Le monde des grands vins girondins est au bord de la crise de nerfs. À Pauillac et à Saint-Émilion, à Pomerol et à Margaux, à Pessac-Léognan et à Saint-Julien, les neurones des propriétaires des grands châteaux faisant la renommée planétaire du Bordelais sont en effervescence. En effet, avec la crise économique mondiale, le modèle ayant contribué depuis des années à faire des fortunes s'effondre, marquant la fin d'un cycle.
Nous parlons ici des Rolls du vignoble, ces 100 à 250 étiquettes que les amateurs du monde entier veulent en priorité dans leur cave (1). Des vins proposés à la vente via le système des primeurs. Comme depuis vingt ans, fin mars, début avril, acheteurs et journalistes sont attendus pour découvrir le millésime 2008. Dans la foulée, les clients pourront réserver (et payer) des vins qui ne seront livrés que fin 2010. Un système construit sur la rareté, et unique dans le monde du vin, qui finance en amont la propriété productrice et le négoce commerçant, tout en rassurant en aval un client en peur de manquer.
Des vins de spéculation
Depuis le millésime 2000 (très médiatique) et surtout 2005 (très bon), la machine s'est emballée. L'intérêt planétaire pour les grands vins s'est accru et des milliers de nouveaux acheteurs se sont manifestés, attirés par des bouteilles qui sont aussi des marqueurs de réussite, comme une Ferrari ou un tableau de maître. À la City ou à Wall Street, c'est avec un Petrus ou un Lafite-Rothschild que l'on fêtait les bonus de fin d'année. La demande explosant, les prix se sont envolés . Car la production est peu extensible (les rendements au vignoble sont limités par la loi), même si des châteaux ont mené une course au foncier.
« Les bouteilles atteignant des sommets, la machine spéculative s'est mise en route », explique un professionnel. « Des fonds de pension aux particuliers, des clients n'ont acheté que pour espérer toucher des plus-values en revendant. Une bulle spéculative s'est formée et elle nous explose aujourd'hui en plein visage. » Les retraités aisés de Floride ou les nouveaux riches des Émirats ayant perdu beaucoup d'argent à la Bourse ou dans la pierre, il ne s'agit plus d'épater les amis avec un léoville-las-cases, mais de payer les crédits, parfois en revendant des caisses accumulées, pour récupérer du cash. La vapeur s'est renversée et la spirale haussière pique désormais du nez. Des milliers de bouteilles reviennent en boomerang sur les marchés en les désorganisant. Les prix dévissent et dévalorisent les stocks. Chez les professionnels, des millions d'euros sont en jeu. Au début des années 70, autre époque de crise, des opérateurs avaient ainsi fait faillite. En ce début 2009, des vendeurs, à l'affût de « coups » ou en recherche de clients, soldent : « Une caisse gratuite pour deux achetées »...
La stratégie des 2008
Les marchés n'étaient manifestement pas mûrs pour absorber de telles quantités de grands vins aux prix proposés et ce, sur plusieurs millésimes de suite. Du coup, quelle stratégie de sortie du 2008 dans quelques semaines ? Faut-il une campagne primeur ? La décaler ? D'un côté, des propriétaires de château, entrés dans la sphère du luxe, raisonnent par « paliers » et envisagent mal de revenir « au passé » en baissant considérablement les tarifs, même s'ils sont bien au-dessus des coûts de production. De l'autre, des metteurs en marché (et les intermédiaires que sont les courtiers) appellent à de vraies corrections de prix. Par exemple à hauteur du 2002, millésime le plus accessible de la décennie. Et ce, même si la qualité du 2008, sur une récolte plutôt faible, est prometteuse (2). De vrais bras de fer en perspective.

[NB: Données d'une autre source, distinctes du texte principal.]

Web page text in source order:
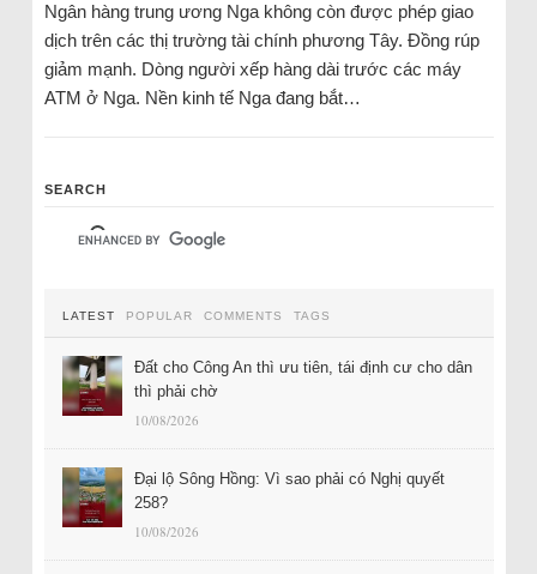
Ngân hàng trung ương Nga không còn được phép giao
dịch trên các thị trường tài chính phương Tây. Đồng rúp
giảm mạnh. Dòng người xếp hàng dài trước các máy
ATM ở Nga. Nền kinh tế Nga đang bắt…
SEARCH
LATEST POPULAR COMMENTS TAGS
Đất cho Công An thì ưu tiên, tái định cư cho dân
thì phải chờ
10/08/2026
Đại lộ Sông Hồng: Vì sao phải có Nghị quyết
258?
10/08/2026
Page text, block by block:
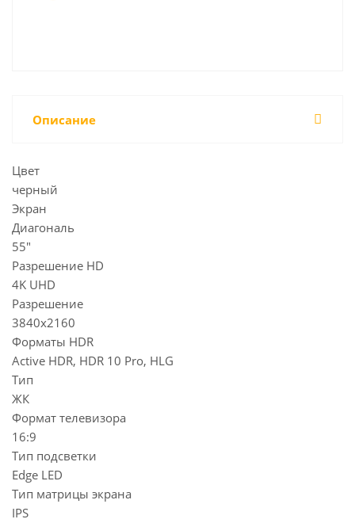
Описание
Цвет
черный
Экран
Диагональ
55"
Разрешение HD
4K UHD
Разрешение
3840x2160
Форматы HDR
Active HDR, HDR 10 Pro, HLG
Тип
ЖК
Формат телевизора
16:9
Тип подсветки
Edge LED
Тип матрицы экрана
IPS
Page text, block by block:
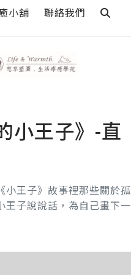
小舖 聯絡我們
小王子》-直
小王子》故事裡那些關於孤
王子說說話，為自己畫下一
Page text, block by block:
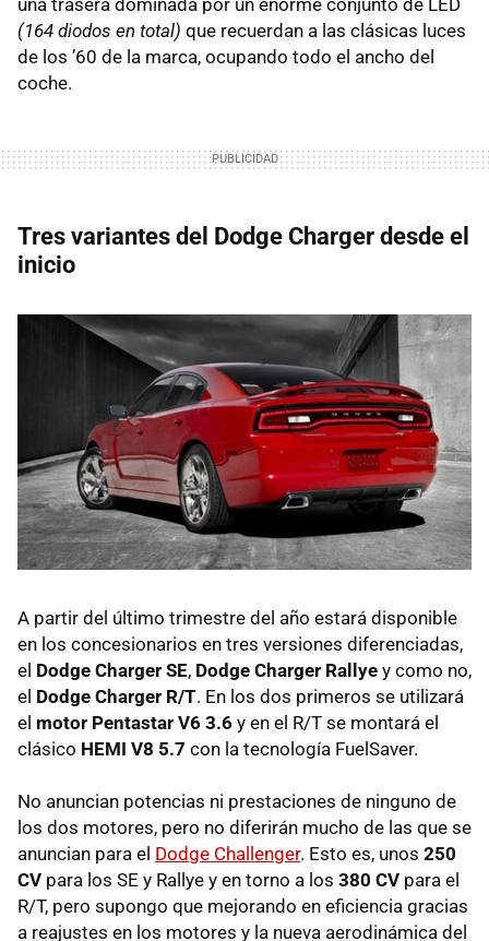
(164 diodos en total) que recuerdan a las clásicas luces
de los ’60 de la marca, ocupando todo el ancho del
coche.
Tres variantes del Dodge Charger desde el
inicio
A partir del último trimestre del año estará disponible
en los concesionarios en tres versiones diferenciadas,
el Dodge Charger SE, Dodge Charger Rallye y como no,
el Dodge Charger R/T. En los dos primeros se utilizará
el motor Pentastar V6 3.6 y en el R/T se montará el
clásico HEMI V8 5.7 con la tecnología FuelSaver.
No anuncian potencias ni prestaciones de ninguno de
los dos motores, pero no diferirán mucho de las que se
anuncian para el Dodge Challenger. Esto es, unos 250
CV para los SE y Rallye y en torno a los 380 CV para el
R/T, pero supongo que mejorando en eficiencia gracias
a reajustes en los motores y la nueva aerodinámica del
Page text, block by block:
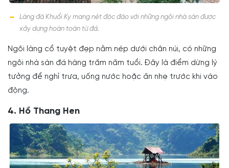
Làng đá Khuổi Ky mang nét độc đáo với những ngôi nhà sàn được
xây dựng hoàn toàn từ đá.
Ngôi làng cổ tuyệt đẹp nằm nép dưới chân núi, có những
ngôi nhà sàn đá hàng trăm năm tuổi. Đây là điểm dừng lý
tưởng để nghỉ trưa, uống nước hoặc ăn nhẹ trước khi vào
động.
4. Hồ Thang Hen
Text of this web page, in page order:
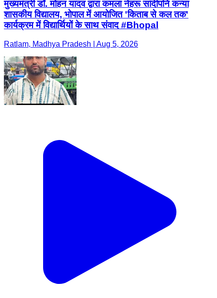
मुख्यमंत्री डॉ. मोहन यादव द्वारा कमला नेहरू सांदीपनि कन्या
शासकीय विद्यालय, भोपाल में आयोजित 'किताब से कल तक'
कार्यक्रम में विद्यार्थियों के साथ संवाद #Bhopal
Ratlam, Madhya Pradesh | Aug 5, 2026
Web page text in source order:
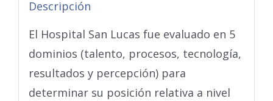
Descripción
El Hospital San Lucas fue evaluado en 5
dominios (talento, procesos, tecnología,
resultados y percepción) para
determinar su posición relativa a nivel
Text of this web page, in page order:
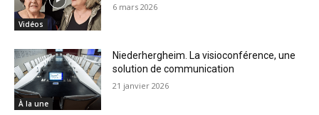
Vidéos
6 mars 2026
À la une
Niederhergheim. La visioconférence, une
solution de communication
21 janvier 2026
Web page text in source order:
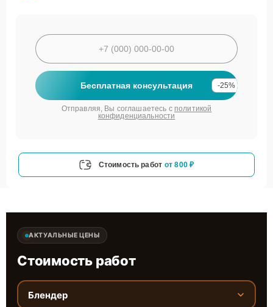
Бесплатная консультация -25%
Отправляя, Вы соглашаетесь с политикой
конфиденциальности
Стоимость работ от 800 ₽
АКТУАЛЬНЫЕ ЦЕНЫ
Стоимость работ
Блендер
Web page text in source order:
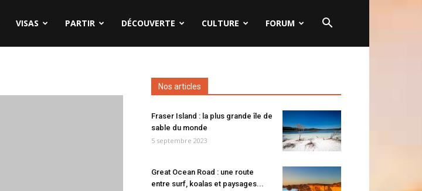
VISAS PARTIR DÉCOUVERTE CULTURE FORUM
Nos articles
Fraser Island : la plus grande île de
sable du monde
5 septembre 2023
Great Ocean Road : une route
entre surf, koalas et paysages...
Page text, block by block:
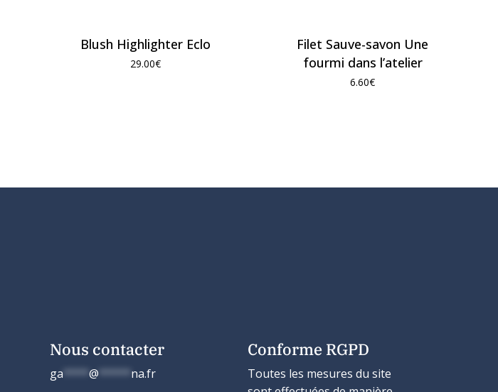
Blush Highlighter Eclo
29.00€
Filet Sauve-savon Une
fourmi dans l’atelier
6.60€
Nous contacter
ga **** @ ***** na.fr
Conforme RGPD
Toutes les mesures du site
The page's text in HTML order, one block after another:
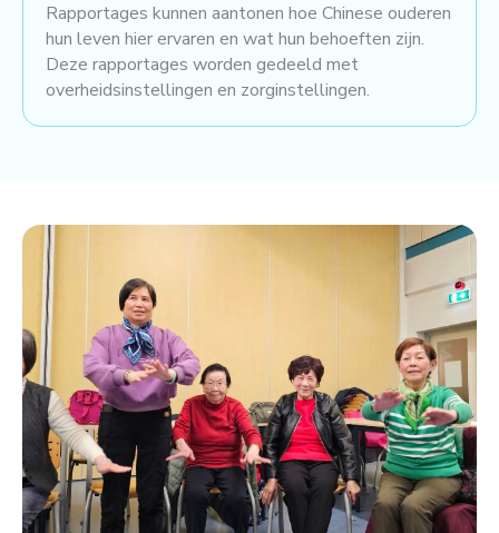
Rapportages kunnen aantonen hoe Chinese ouderen
hun leven hier ervaren en wat hun behoeften zijn.
Deze rapportages worden gedeeld met
overheidsinstellingen en zorginstellingen.
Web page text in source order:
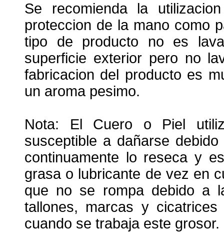
Se recomienda la
proteccion de la mano como
tipo de producto no es
superficie exterior pero no
fabricacion del producto es
un aroma pesimo.
Nota: El Cuero o Piel
susceptible a dañarse
continuamente lo reseca y
grasa o lubricante de vez en
que no se rompa debido a
tallones, marcas y
cuando se trabaja este grosor.
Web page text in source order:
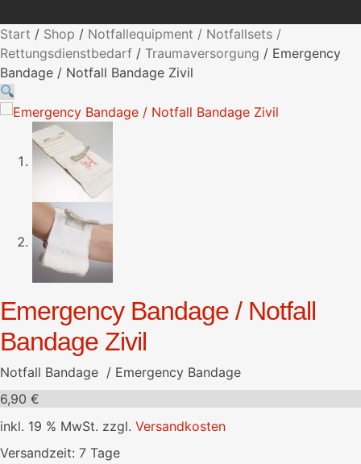
Start / Shop / Notfallequipment / Notfallsets /
Rettungsdienstbedarf / Traumaversorgung / Emergency
Bandage / Notfall Bandage Zivil
Emergency Bandage / Notfall
Bandage Zivil
Notfall Bandage / Emergency Bandage
6,90 €
inkl. 19 % MwSt. zzgl. Versandkosten
Versandzeit: 7 Tage
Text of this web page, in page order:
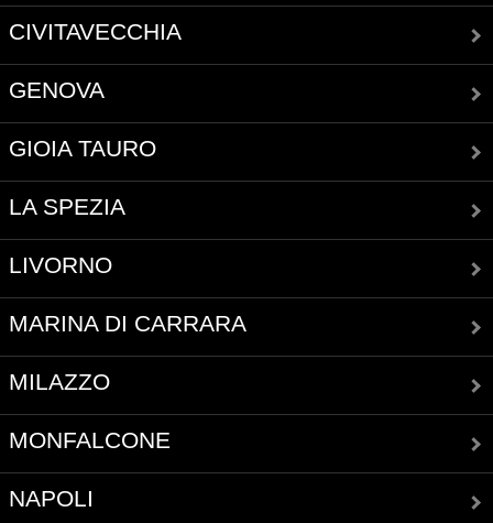
CIVITAVECCHIA
GENOVA
GIOIA TAURO
LA SPEZIA
LIVORNO
MARINA DI CARRARA
MILAZZO
MONFALCONE
NAPOLI
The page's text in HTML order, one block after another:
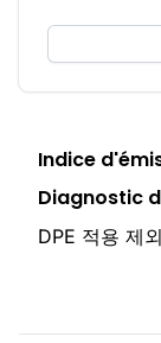
Indice
Diagnostic
DPE 적용 제외
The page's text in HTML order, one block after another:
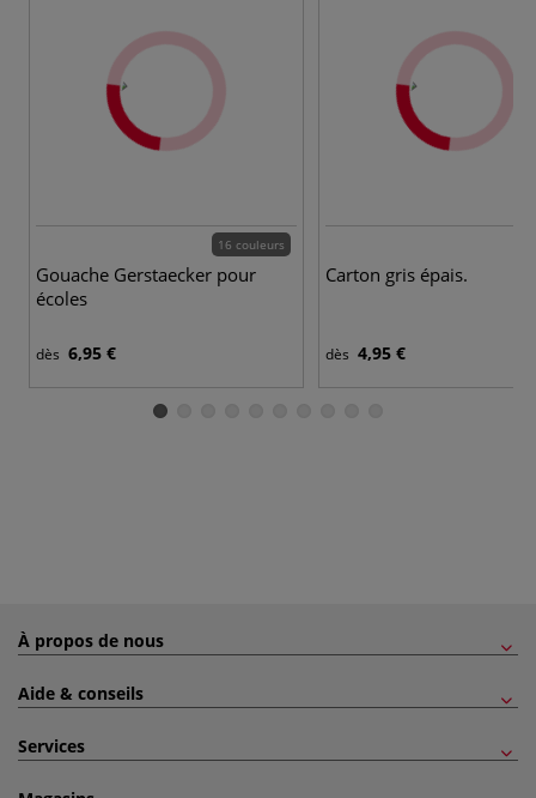
16 couleurs
Gouache Gerstaecker pour
écoles
dès 6,95 €
Carton gris épais.
dès 4,95 €
À propos de nous
Aide & conseils
Services
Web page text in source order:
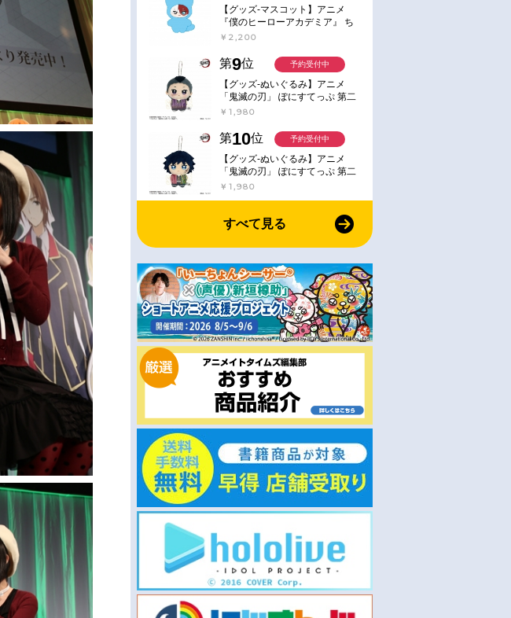
【グッズ-マスコット】アニメ
『僕のヒーローアカデミア』 ち
みけもますこっと 7.轟凍焦
￥2,200
第9位
【グッズ-ぬいぐるみ】アニメ
「鬼滅の刃」 ぽにすてっぷ 第二
弾 不死川 玄弥
￥1,980
予約受付中
第10位
【グッズ-ぬいぐるみ】アニメ
「鬼滅の刃」 ぽにすてっぷ 第二
弾 冨岡 義勇
￥1,980
予約受付中
すべて見る
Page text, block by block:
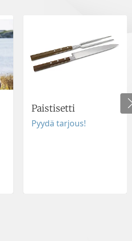
Paistisetti
Pyydä tarjous!
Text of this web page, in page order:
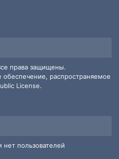
права защищены.
распространяемое
License.
нет пользователей
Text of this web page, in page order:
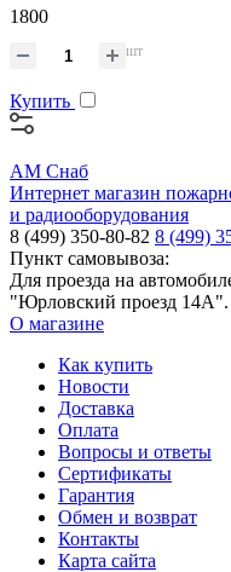
1800
шт
Купить
АМ Снаб
Интернет магазин
и радиооборудования
8 (499) 350-80-82 8 (499)
Пункт самовывоза:
Для проезда на
"Юрловский проезд 14А".
О магазине
Как купить
Новости
Доставка
Оплата
Вопросы и ответы
Сертификаты
Гарантия
Обмен и возврат
Контакты
Карта сайта
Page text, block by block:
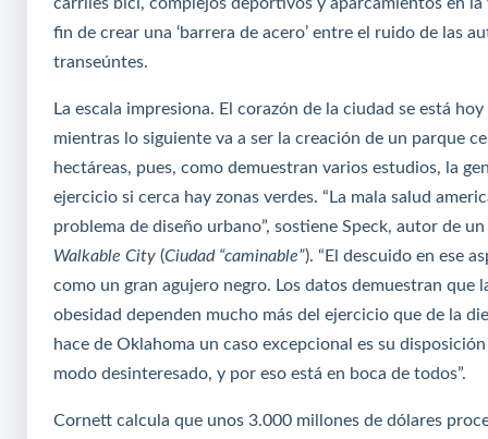
fin de crear una ‘barrera de acero’ entre el ruido de las
transeúntes.
La escala impresiona. El corazón de la ciudad se está
mientras lo siguiente va a ser la creación de un parque
hectáreas, pues, como demuestran varios estudios, la
ejercicio si cerca hay zonas verdes. “La mala salud
problema de diseño urbano”, sostiene Speck, autor de
Walkable City (Ciudad “caminable”). “El descuido en ese
como un gran agujero negro. Los datos demuestran que
obesidad dependen mucho más del ejercicio que de la
hace de Oklahoma un caso excepcional es su
modo desinteresado, y por eso está en boca de todos”.
Cornett calcula que unos 3.000 millones de dólares
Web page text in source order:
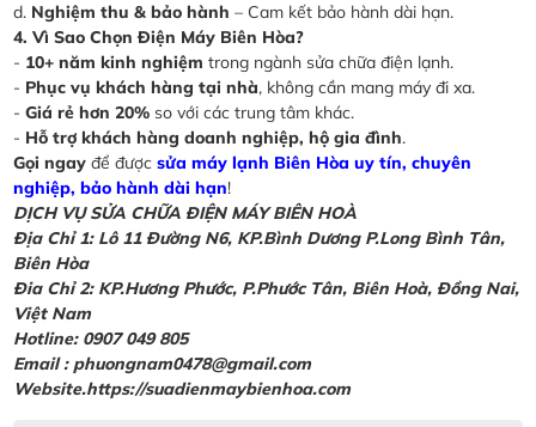
d. Nghiệm thu & bảo hành – Cam kết bảo hành dài hạn.
4. Vì Sao Chọn Điện Máy Biên Hòa?
- 10+ năm kinh nghiệm trong ngành sửa chữa điện lạnh.
- Phục vụ khách hàng tại nhà, không cần mang máy đi xa.
-Giá rẻ hơn 20% so với các trung tâm khác.
- Hỗ trợ khách hàng doanh nghiệp, hộ gia đình.
Gọi ngayđể đượcsửa máy lạnh Biên Hòa uy tín, chuyên
nghiệp, bảo hành dài hạn!
DỊCH VỤ SỬA CHỮA ĐIỆN MÁY BIÊN HOÀ
Địa Chỉ 1: Lô 11 Đường N6, KP.Bình Dương P.Long Bình Tân,
Biên Hòa
Đia Chỉ 2: KP.Hương Phước, P.Phước Tân, Biên Hoà, Đồng Nai,
Việt Nam
Hotline: 0907 049 805
Email : phuongnam0478@gmail.com
Website.https://suadienmaybienhoa.com
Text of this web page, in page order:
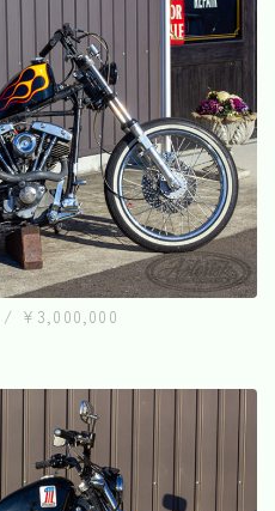
/ ¥3,000,000
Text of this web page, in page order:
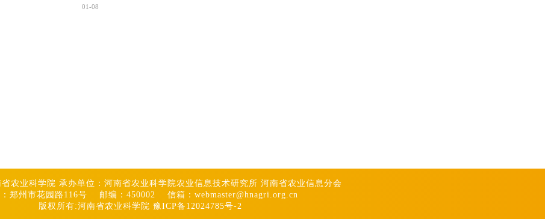
01-08
农业科学院 承办单位：河南省农业科学院农业信息技术研究所 河南省农业信息分会
郑州市花园路116号 邮编：450002 信箱：webmaster@hnagri.org.cn
版权所有:河南省农业科学院 豫ICP备12024785号-2
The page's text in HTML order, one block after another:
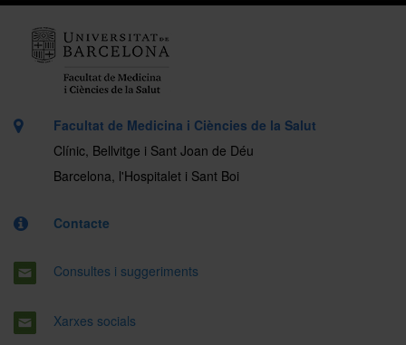
Facultat de Medicina i Ciències de la Salut
Clínic, Bellvitge i Sant Joan de Déu
Barcelona, l'Hospitalet i Sant Boi
Contacte
Consultes i suggeriments
Xarxes socials
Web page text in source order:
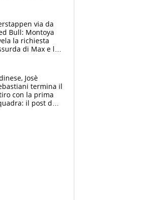
via da
Bull: Montoya
la richiesta
di Max e lo
siano
Josè
termina il
con la prima
il post del
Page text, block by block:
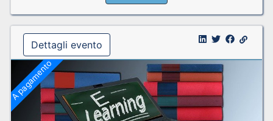
Dettagli evento
A pagamento
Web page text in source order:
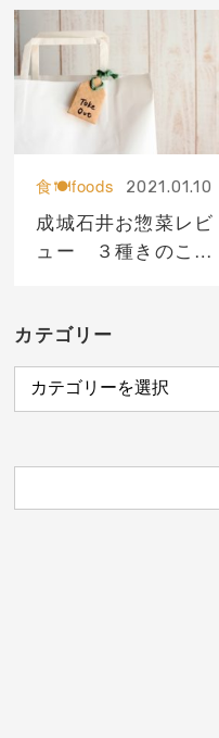
芋のサラダ
食🍽foods 2021.01.10
成城石井お惣菜レビ
ュー ３種きのこと
カテゴリー
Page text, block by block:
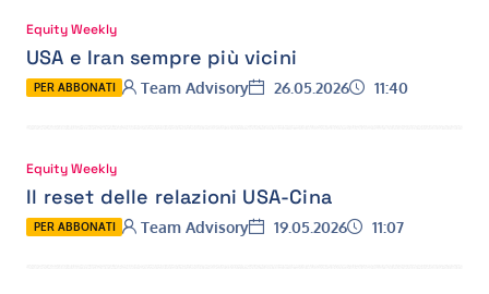
Equity Weekly
USA e Iran sempre più vicini
PER ABBONATI Autore:
Team Advisory Data:
26.05.2026 Ora:
11:40
Equity Weekly
Il reset delle relazioni USA-Cina
PER ABBONATI Autore:
Team Advisory Data:
19.05.2026 Ora:
11:07
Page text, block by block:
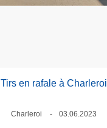
Tirs en rafale à Charleroi
Lieux
Charleroi
03.06.2023
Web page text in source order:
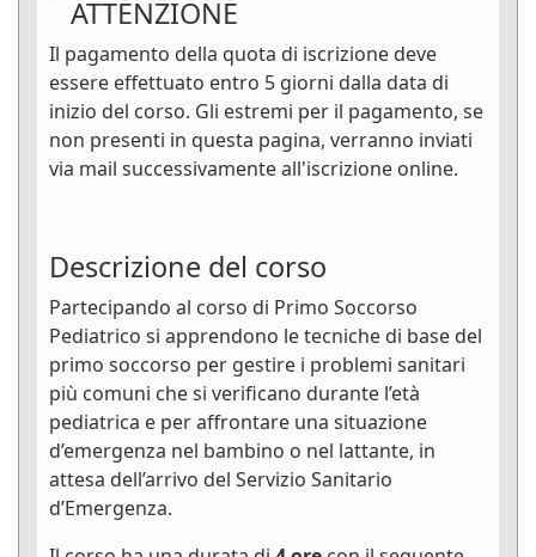
ATTENZIONE
Il pagamento della quota di iscrizione deve
essere effettuato entro 5 giorni dalla data di
inizio del corso. Gli estremi per il pagamento, se
non presenti in questa pagina, verranno inviati
via mail successivamente all'iscrizione online.
Descrizione del corso
Partecipando al corso di Primo Soccorso
Pediatrico si apprendono le tecniche di base del
primo soccorso per gestire i problemi sanitari
più comuni che si verificano durante l’età
pediatrica e per affrontare una situazione
d’emergenza nel bambino o nel lattante, in
attesa dell’arrivo del Servizio Sanitario
d’Emergenza.
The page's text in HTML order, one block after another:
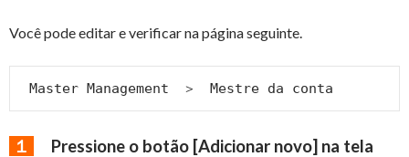
Você pode editar e verificar na página seguinte.
Master Management　＞　Mestre da conta
１
Pressione o botão [Adicionar novo] na tela
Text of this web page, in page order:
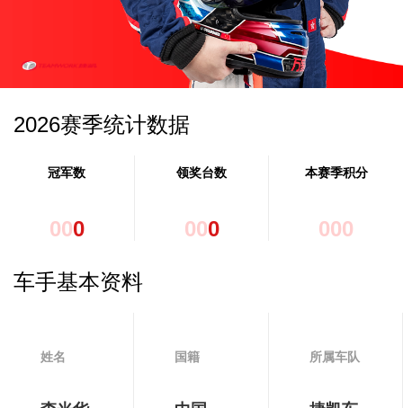
2026赛季统计数据
冠军数
000
领奖台数
000
本赛季积分
000
车手基本资料
姓名 国籍 所属车队

« Une chose est sûre. Partout, des opérateurs peinent (ou finalement rechignent ?) à payer le 2007, vendu cher et qui n'est livrable que fin 2009. Quand ce ne sont pas des annulations de commandes qui arrivent. Conditions de paiement, délais... tout devient négociable », explique un professionnel. « Et si le 2008 est vendu bien moins cher, il peut aussi ''couler'' son prédécesseur pour un bout de temps. Le secteur est pris dans la nasse. »
Si, Ã terme, l'avenir des grands bordeaux semble vraiment prometteur, des sueurs froides sont attendues ces prochains temps...
(1) Il y a plus de 11 000 noms de château en Bordelais.
(2) Le bilan de la récolte 2008 n'est pas encore connu.